Betina von Staa*
O governo deve ou não proibir celulares nas escolas? Argumentos acalorados para todos os lados não faltam. Será que cabe ao governo determinar algo assim? Será que, ao proibir tecnologia nas escolas, estamos retrocedendo? Os professores conseguem ter controle sobre suas aulas se a imposição não vier de fora? Os pais estão fazendo sua parte com relação à educação sobre o uso saudável do celular?
Não falta motivo para debater e polarizar, e as redes sociais devem estar achando essa discussão ótima, pois está rendendo likes, tráfego, tempo de conexão e tudo que se gosta para monetizar serviços sem que o usuário perceba que está pagando por ele, com tempo e atenção.

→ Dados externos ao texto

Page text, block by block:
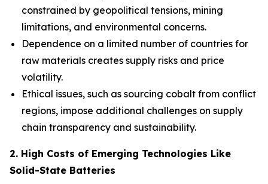
constrained by geopolitical tensions, mining
limitations, and environmental concerns.
Dependence on a limited number of countries for
raw materials creates supply risks and price
volatility.
Ethical issues, such as sourcing cobalt from conflict
regions, impose additional challenges on supply
chain transparency and sustainability.
2. High Costs of Emerging Technologies Like
Solid-State Batteries

O problema é que, no caso dos celulares, temos que avaliar a situação em camadas, e identificar, a cada passo, sobre o que estamos discutindo. Celulares são equipamentos. Em princípio, não fazem mal a ninguém. No entanto, trazem aplicativos dos mais variados — redes sociais, bets (aplicativos de apostas), plataformas de notícias, de vídeos, de compras e tudo o que a criatividade humana tem sido capaz de inventar. Esses apps gostam de receber atenção: mandam notificações, barulhinhos, “tremidinhas”, foguinhos, e, se você não responder a ele, ou pior, ao amigo ansioso que “precisa de uma resposta agora”, você pode fica ansioso ou ser mal-interpretado.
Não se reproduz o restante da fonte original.